You are viewing a plain text version of this content. The canonical link for it is here.
Posted to commits@spark.apache.org by gu...@apache.org on 2022/07/11 07:30:56 UTC
[spark] branch master updated: [SPARK-39728][PYTHON] Add explicit PySpark SQL function parity check
This is an automated email from the ASF dual-hosted git repository.
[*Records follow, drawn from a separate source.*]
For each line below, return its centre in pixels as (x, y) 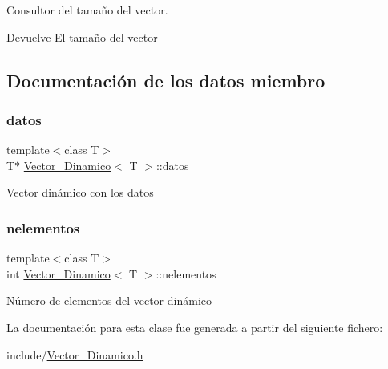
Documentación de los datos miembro (166, 80)
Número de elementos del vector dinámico (109, 300)
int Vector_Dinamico (59, 273)
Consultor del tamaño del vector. (87, 10)
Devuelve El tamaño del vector (82, 36)
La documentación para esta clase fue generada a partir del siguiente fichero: (195, 327)
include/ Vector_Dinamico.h (75, 354)
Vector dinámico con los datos (80, 192)
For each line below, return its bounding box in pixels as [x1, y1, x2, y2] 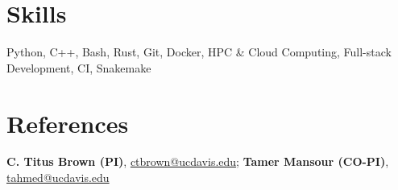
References [6, 106, 129, 139]
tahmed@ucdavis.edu [6, 169, 110, 186]
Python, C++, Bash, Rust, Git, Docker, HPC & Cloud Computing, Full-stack [6, 43, 392, 60]
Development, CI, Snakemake [6, 59, 151, 76]
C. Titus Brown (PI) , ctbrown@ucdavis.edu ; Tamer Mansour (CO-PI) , [6, 153, 389, 170]
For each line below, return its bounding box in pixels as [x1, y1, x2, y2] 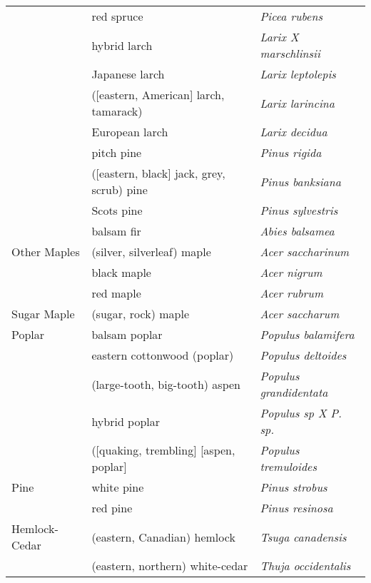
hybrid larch [91, 36, 153, 54]
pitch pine [91, 144, 142, 161]
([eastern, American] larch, [91, 86, 225, 103]
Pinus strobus [260, 479, 327, 495]
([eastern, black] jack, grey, [91, 165, 225, 181]
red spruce [91, 8, 143, 24]
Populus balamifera [260, 326, 355, 343]
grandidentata [260, 384, 328, 400]
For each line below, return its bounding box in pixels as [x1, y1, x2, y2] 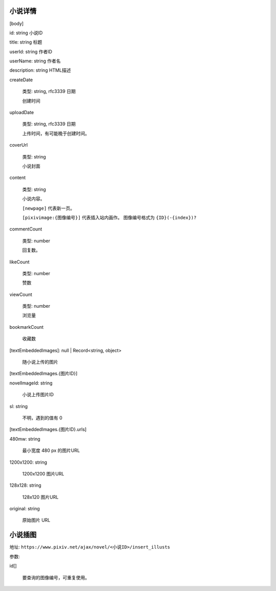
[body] [9, 20, 24, 27]
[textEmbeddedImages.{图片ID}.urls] [9, 426, 87, 433]
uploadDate [9, 109, 34, 116]
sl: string [9, 403, 28, 409]
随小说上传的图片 [22, 359, 58, 365]
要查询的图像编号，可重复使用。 [22, 574, 89, 580]
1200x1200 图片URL [22, 470, 64, 476]
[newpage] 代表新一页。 [22, 205, 75, 211]
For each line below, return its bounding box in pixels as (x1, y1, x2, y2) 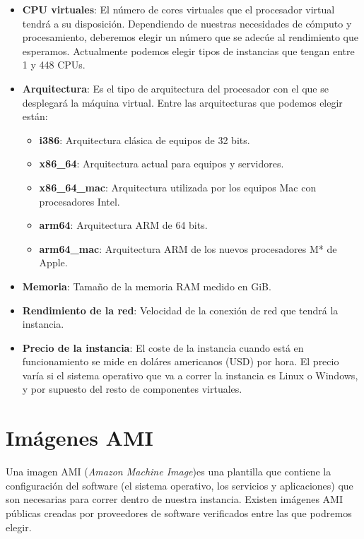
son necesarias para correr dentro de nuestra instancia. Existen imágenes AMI (6, 492, 343, 507)
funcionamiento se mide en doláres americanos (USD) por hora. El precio (22, 354, 339, 369)
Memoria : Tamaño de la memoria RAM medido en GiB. (22, 278, 271, 293)
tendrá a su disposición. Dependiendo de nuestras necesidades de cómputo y (22, 16, 352, 30)
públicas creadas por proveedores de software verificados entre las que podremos (6, 505, 352, 520)
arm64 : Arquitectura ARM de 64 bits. (39, 218, 208, 232)
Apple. (39, 255, 68, 270)
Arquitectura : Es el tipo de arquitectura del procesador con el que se (22, 81, 329, 95)
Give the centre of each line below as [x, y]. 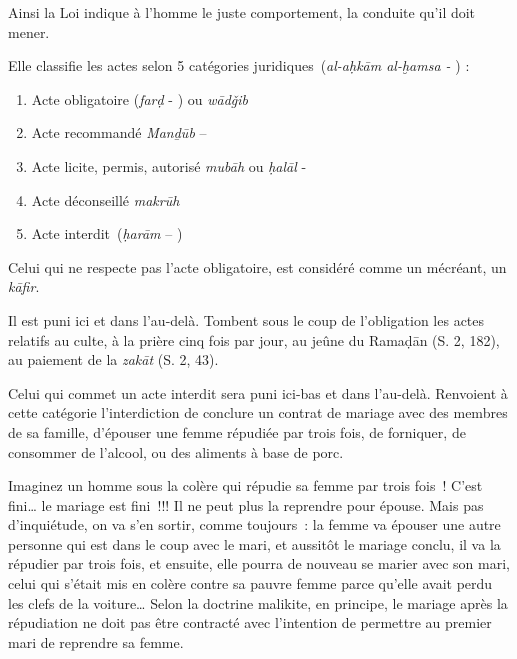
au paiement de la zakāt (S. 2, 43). [113, 359]
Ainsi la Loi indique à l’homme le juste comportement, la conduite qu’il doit [242, 12]
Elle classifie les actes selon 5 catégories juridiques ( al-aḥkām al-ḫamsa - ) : [239, 65]
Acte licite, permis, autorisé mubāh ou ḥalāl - [169, 165]
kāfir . [24, 286]
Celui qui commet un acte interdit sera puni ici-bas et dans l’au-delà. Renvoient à [258, 392]
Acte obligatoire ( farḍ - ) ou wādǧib [140, 98]
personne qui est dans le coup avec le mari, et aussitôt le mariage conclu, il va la [254, 543]

gurwls223 pushed a commit to branch master
in repository https://gitbox.apache.org/repos/asf/spark.git
The following commit(s) were added to refs/heads/master by this push:
new a68bcc62244 [SPARK-39728][PYTHON] Add explicit PySpark SQL function parity check
a68bcc62244 is described below
commit a68bcc622446fa85414286da9563da3bcdf1fbaa
Author: Andrew Ray <ra...@gmail.com>
AuthorDate: Mon Jul 11 16:30:45 2022 +0900
[SPARK-39728][PYTHON] Add explicit PySpark SQL function parity check
### What changes were proposed in this pull request?
This PR adds a test that compares the available list of Python DataFrame functions in pyspark.sql.functions with those available in the Scala/Java DataFrame API in org.apache.spark.sql.functions. If a function is added to only one but not the other this test will fail until its exclusions are updated.
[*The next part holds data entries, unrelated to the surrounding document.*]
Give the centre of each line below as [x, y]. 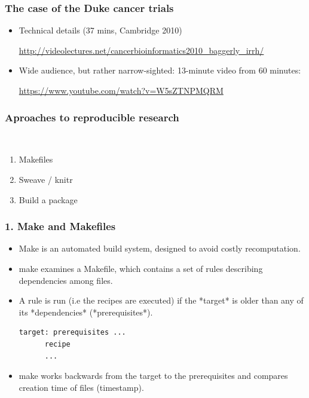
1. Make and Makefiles [60, 226]
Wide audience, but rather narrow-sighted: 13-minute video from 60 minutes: [160, 70]
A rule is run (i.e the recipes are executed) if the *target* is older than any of [161, 300]
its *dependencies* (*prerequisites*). [86, 312]
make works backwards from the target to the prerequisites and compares [153, 376]
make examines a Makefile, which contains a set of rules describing [141, 268]
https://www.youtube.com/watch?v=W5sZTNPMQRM [121, 90]
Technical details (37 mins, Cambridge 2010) [100, 30]
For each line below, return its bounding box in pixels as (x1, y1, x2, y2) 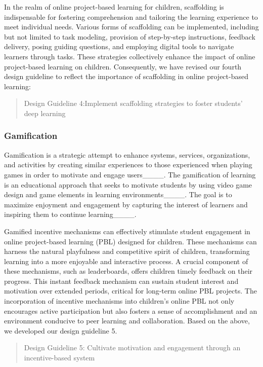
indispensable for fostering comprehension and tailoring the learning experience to (4, 11, 258, 22)
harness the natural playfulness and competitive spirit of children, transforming (4, 246, 250, 256)
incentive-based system (24, 352, 95, 363)
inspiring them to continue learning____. (4, 209, 137, 219)
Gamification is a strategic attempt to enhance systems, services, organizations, (4, 149, 250, 160)
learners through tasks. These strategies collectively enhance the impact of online (4, 51, 255, 61)
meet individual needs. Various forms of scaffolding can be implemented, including (4, 21, 259, 32)
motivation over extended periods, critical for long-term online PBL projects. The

### Why are the changes needed?
Currently there is no easy way to verify what functions are missing from the Python DataFrame API
### Does this PR introduce _any_ user-facing change?
No
### How was this patch tested?
This PR is testing only
Closes #37144 from aray/python-function-parity-test.
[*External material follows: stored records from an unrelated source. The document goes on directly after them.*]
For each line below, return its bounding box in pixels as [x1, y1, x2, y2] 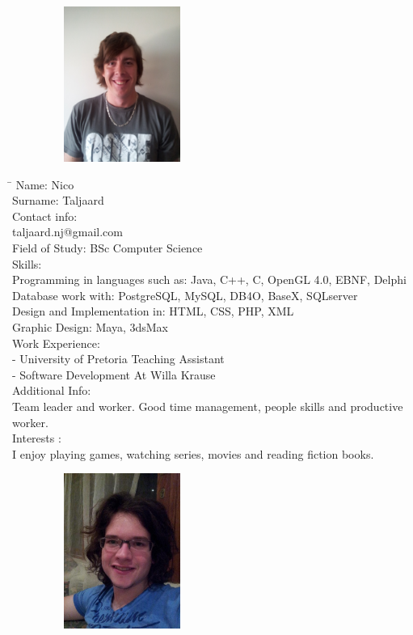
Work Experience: [12, 334, 100, 351]
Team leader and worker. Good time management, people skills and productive [12, 397, 403, 414]
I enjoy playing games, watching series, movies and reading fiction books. [12, 445, 374, 462]
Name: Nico [15, 176, 74, 193]
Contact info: [12, 207, 78, 224]
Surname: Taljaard [12, 192, 104, 209]
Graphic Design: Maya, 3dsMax [12, 318, 169, 335]
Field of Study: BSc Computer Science [12, 239, 203, 256]

Authored-by: Andrew Ray <ra...@gmail.com>
Signed-off-by: Hyukjin Kwon <gu...@apache.org>
---
python/pyspark/sql/tests/test_functions.py | 56 ++++++++++++++++++++++++++++++
1 file changed, 56 insertions(+)
diff --git a/python/pyspark/sql/tests/test_functions.py b/python/pyspark/sql/tests/test_functions.py
index 5c6acaffa32..5091fa711a8 100644
--- a/python/pyspark/sql/tests/test_functions.py
+++ b/python/pyspark/sql/tests/test_functions.py
@@ -16,6 +16,7 @@
#
import datetime
+from inspect import getmembers, isfunction
from itertools import chain
import re
import math
@@ -51,10 +52,65 @@ from pyspark.sql.functions import (
slice,
least,
)
+from pyspark.sql import functions
from pyspark.testing.sqlutils import ReusedSQLTestCase, SQLTestUtils
class FunctionsTests(ReusedSQLTestCase):
+ def test_function_parity(self):
+ # This test compares the available list of functions in pyspark.sql.functions with those
+ # available in the Scala/Java DataFrame API in org.apache.spark.sql.functions.
+ #
+ # NOTE FOR DEVELOPERS:
+ # If this test fails one of the following needs to happen
+ # * If a function was added to org.apache.spark.sql.functions it either needs to be added to
+ # pyspark.sql.functions or added to the below expected_missing_in_py set.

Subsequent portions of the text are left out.